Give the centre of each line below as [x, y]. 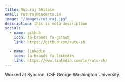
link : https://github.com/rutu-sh [50, 42]
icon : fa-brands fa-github [42, 38]
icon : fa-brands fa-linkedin [44, 56]
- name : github [25, 33]
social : [13, 28]
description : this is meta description [46, 24]
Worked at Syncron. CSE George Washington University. [63, 75]
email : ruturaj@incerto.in [33, 14]
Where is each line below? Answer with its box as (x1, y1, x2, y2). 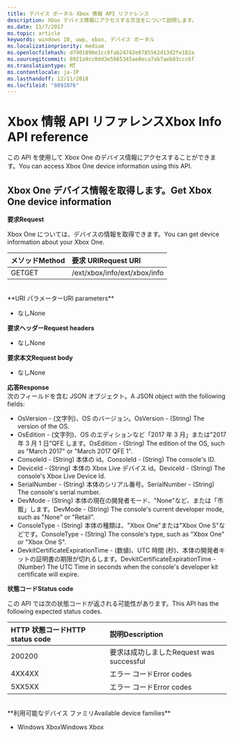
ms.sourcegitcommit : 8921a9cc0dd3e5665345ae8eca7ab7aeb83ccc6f (7, 56, 195, 63)
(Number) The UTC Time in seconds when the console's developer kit (17, 563, 219, 571)
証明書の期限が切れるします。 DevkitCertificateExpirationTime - (36, 555, 217, 563)
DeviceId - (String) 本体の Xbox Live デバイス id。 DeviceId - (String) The (17, 464, 226, 472)
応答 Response (7, 384, 49, 391)
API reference (7, 129, 89, 145)
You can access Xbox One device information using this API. (18, 162, 193, 170)
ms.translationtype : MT (7, 62, 77, 69)
========================================
An exact printout is needed of the lines from the one containing "You can access" through the end of the listing above, both of those lines included, and nothing else.

> RESULT:
You can access Xbox One device information using this API. (18, 162, 193, 170)
ms.translationtype : MT (7, 62, 77, 69)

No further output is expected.